Ma c’è una questione di fondo, che è poi il motivo dominante di larga parte delle critiche al decreto/legge: la vaccine hesitancy. I due ricercatori citano uno studio condotto in Regione Veneto secondo cui la metà dei genitori “antivaccinatori” lo sono non per convinzione, bensì per “esitazione”, “insicurezza”. “Quindi una quota dei tassi di non copertura sarebbe potenzialmente recuperabile, senza coercizione, ma con l’educazione e l’informazione. Non fornire adeguate risposte ai genitori che nutrono dubbi e timori sui vaccini potrebbe spingere verso il rifiuto anche chi avrebbe scelto diversamente se ascoltato e rassicurato. Inoltre potrebbe ridurre la fiducia nelle istituzioni e negli operatori sanitari sia nella popolazione generale che tra i genitori che vaccineranno i figli non perché convinti, ma perché costretti. Non è da escludere che possano caratterizzarsi nidi privati per la forte presenza di bambini non vaccinati (“asili alternativi” per aggirare l’obbligo), che rappresenterebbero contesti ad alto rischio di attivare focolai di malattie infettive.
Questi rischi sono stati adeguatamente valutati? Quali interventi sono previsti?”. E ancora: “La scelta di imporre l’obbligo di legge per alcune vaccinazioni nacque in un contesto temporale, sociale ed epidemiologico differente da quello di oggi. La finalità di tutelare la salute di tutti i bambini che frequentano il nido non giustifica la decisione di escludere chi non è vaccinato contro il tetano (malattia non contagiosa) o contro l’epatite B (la probabilità di contagio tra bambini piccoli è estremamente rara)”. La conclusione è lapidaria: “la Repubblica si basa sulla partecipazione dei cittadini e non sull’abnegazione dei sudditi”.
L’articolo dei ricercatori del Mario Negri smonta anticipatamente la proposta della ministra della Salute. Ma tutte le obiezioni, le problematiche, le perplessità, non vengono prese in considerazione dalle autorità sanitarie perché l’obiettivo non è la pubblica salute: è soprattutto politico. Si mira a imporre invece di informare, ad obbligare invece di coinvolgere, a punire invece di convincere. E su questi leitmotiv che si crea una spaccatura nel Paese, che vede da una parte la maggioranza della comunità scientifica e dei cittadini italiani – i quali aderiscono in larghissima parte alle vaccinazioni senza porsi troppe domande – e una minoranza di studiosi e ricercatori e medici (con posizioni molto articoate tra di loro), e di cittadini, soprattutto madri e padri, molto attivi nel contestare con veemenza le decisioni ministeriali.
Questi genitori vengono trattati da deficienti, ignoranti, imbecilli, idioti, somari. Eppure, come conferma anche una ricerca recentissima di Observa, quel 43 per cento favorevole alla libera scelta ha una istruzione medio superiore (più alta rispetto a quella dei no vax). E in larga parte sono persone molto più informate della media, leggono e rileggono, e sono convinte che per il bene dei loro figli bisogna andarci molto piano con le vaccinazioni. Sono in larga parte famiglie incerte, dubbiose, scettiche.
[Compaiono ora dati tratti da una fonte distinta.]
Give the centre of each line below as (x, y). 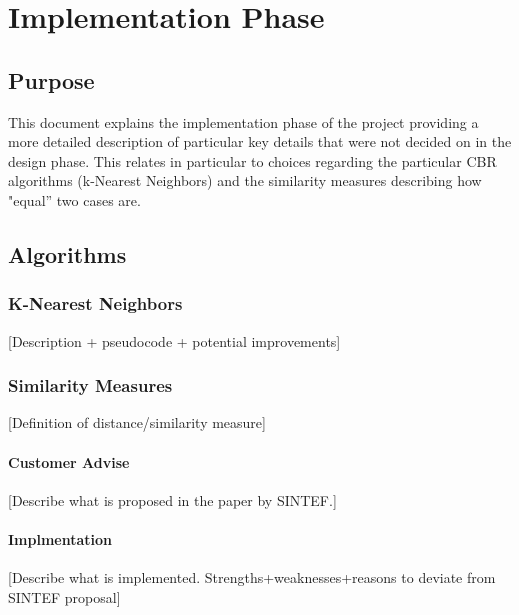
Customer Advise (69, 461)
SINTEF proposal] (64, 596)
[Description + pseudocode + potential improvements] (174, 340)
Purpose (51, 79)
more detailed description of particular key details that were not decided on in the (260, 141)
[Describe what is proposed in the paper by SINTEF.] (172, 499)
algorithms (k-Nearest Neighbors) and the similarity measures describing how (245, 180)
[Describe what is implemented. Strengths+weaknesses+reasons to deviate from (252, 577)
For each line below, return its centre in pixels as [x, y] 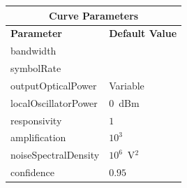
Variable [127, 85]
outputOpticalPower [54, 85]
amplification [38, 137]
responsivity [36, 120]
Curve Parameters [93, 15]
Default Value [143, 33]
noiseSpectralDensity [55, 155]
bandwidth [33, 51]

Qualsiasi critica, anche se moderata, viene snobbata. Ogni altro problema di assistenza e salute che riguarda l’intera popolazione viene accantonato. La sanità nel frattempo peggiora pesando sempre di più sulle tasche degli italiani – che nel 2016 hanno speso 37 miliardi di euro per curarsi – e condizionando la vita di milioni di persone che non hanno i mezzi per affrontare nei tempi giusti e necessari le loro malattie. Non si può discutere di altro se non di vaccini, e secondo le modalità imposte da una parte del mondo scientifico, che crea barriere apparentemente insormontabili, sostenendo che la profilassi sia un argomento scientifico del quale possono discutere soltanto le persone con titoli. E queste stesse persone – per cercare di isolare chi chiede un confronto – ripetono fino alla noia gli esempi da prima elementare – 2+2 fa 4, la Terra non è piatta…- unicamente per affermare che la scienza non si discute, che non è democratica.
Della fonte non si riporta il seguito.